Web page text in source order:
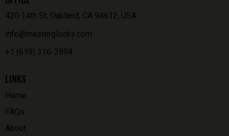
420 14th St, Oakland, CA 94612, USA
info@masterglocks.com
+1 (619) 316-2894
LINKS
Home
FAQs
About
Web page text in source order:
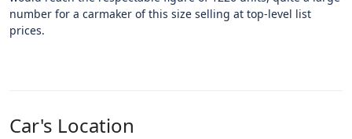
number for a carmaker of this size selling at top-level list
prices.
Car's Location
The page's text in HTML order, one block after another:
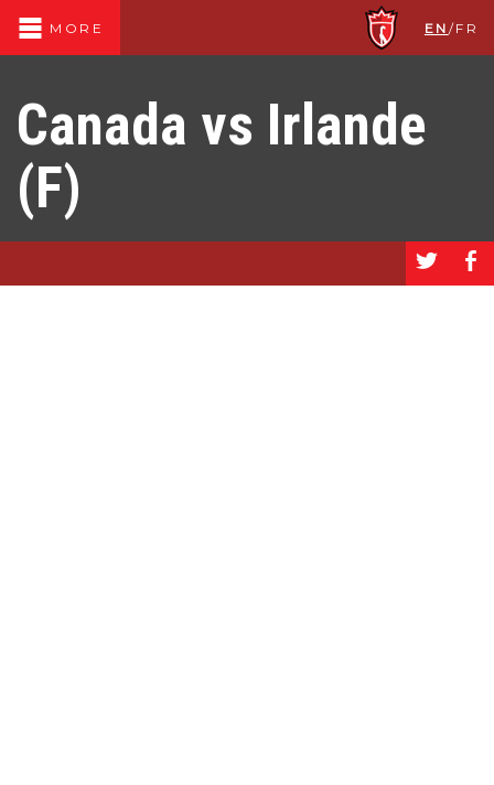
MORE EN /FR
Canada vs Irlande
(F)
a b
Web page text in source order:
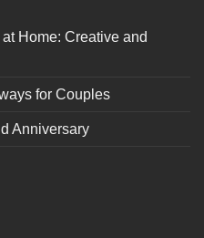
Home: Creative and
for Couples
Anniversary
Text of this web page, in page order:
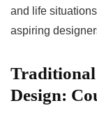
and life
aspiring
Design:
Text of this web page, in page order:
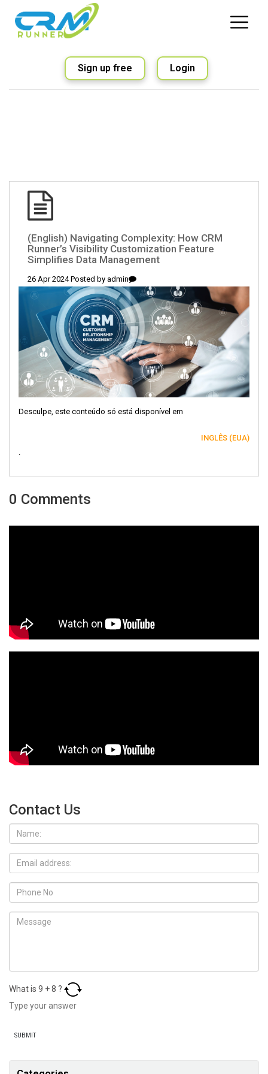
Sign up free Login
(English) Navigating Complexity: How CRM
Runner’s Visibility Customization Feature
Simplifies Data Management
26 Apr 2024 Posted by admin
Desculpe, este conteúdo só está disponível em
INGLÊS (EUA)
.
0 Comments
Contact Us
What is 9 +8 ?
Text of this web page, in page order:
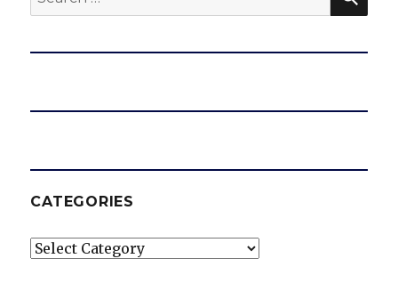
for:
CATEGORIES
Categories
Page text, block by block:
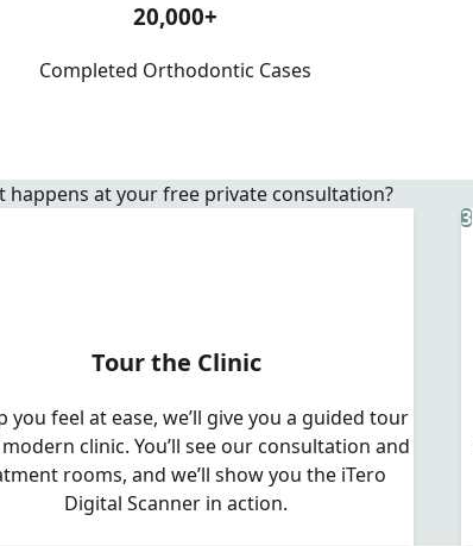
20,000+
Completed Orthodontic Cases
happens at your free private consultation?
Tour the Clinic
you feel at ease, we’ll give you a guided tour
clinic. You’ll see our consultation and
rooms, and we’ll show you the iTero
Digital Scanner in action.
3
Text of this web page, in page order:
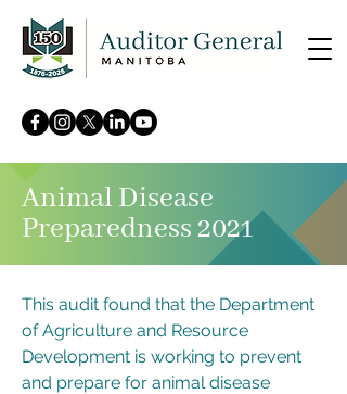
Animal Disease
Preparedness 2021
This audit found that the Department
of Agriculture and Resource
Development is working to prevent
and prepare for animal disease
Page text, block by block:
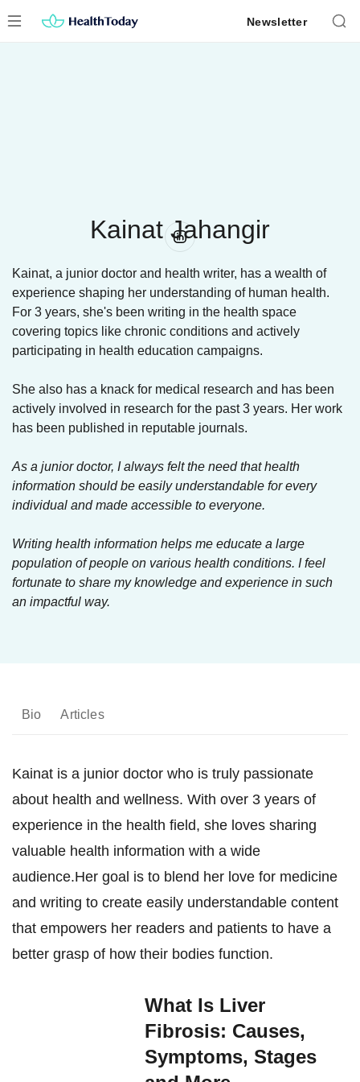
__________________________________________________
Aim of the task:
Only the lines from the one with "The page's text" to the end of the listing, both ends included, should be retyped exactly; no pictures belong in the copy.

Response area:
The page's text in HTML order, one block after another:
MORE EN /FR
Canada vs Irlande
(F)
a b
Web page text in source order:
Home: Creative and
for Couples
Anniversary
Text of this web page, in page order:
and life
aspiring
Design:
Text of this web page, in page order:
Sign up free Login
(English) Navigating Complexity: How CRM
Runner’s Visibility Customization Feature
Simplifies Data Management
26 Apr 2024 Posted by admin
Desculpe, este conteúdo só está disponível em
INGLÊS (EUA)
.
0 Comments
Contact Us
What is 9 +8 ?
Text of this web page, in page order:
for:
CATEGORIES
Categories
Page text, block by block:
20,000+
Completed Orthodontic Cases
happens at your free private consultation?
Tour the Clinic
you feel at ease, we’ll give you a guided tour
clinic. You’ll see our consultation and
rooms, and we’ll show you the iTero
Digital Scanner in action.
3
Text of this web page, in page order:
Animal Disease
Preparedness 2021
This audit found that the Department
of Agriculture and Resource
Development is working to prevent
and prepare for animal disease
Page text, block by block:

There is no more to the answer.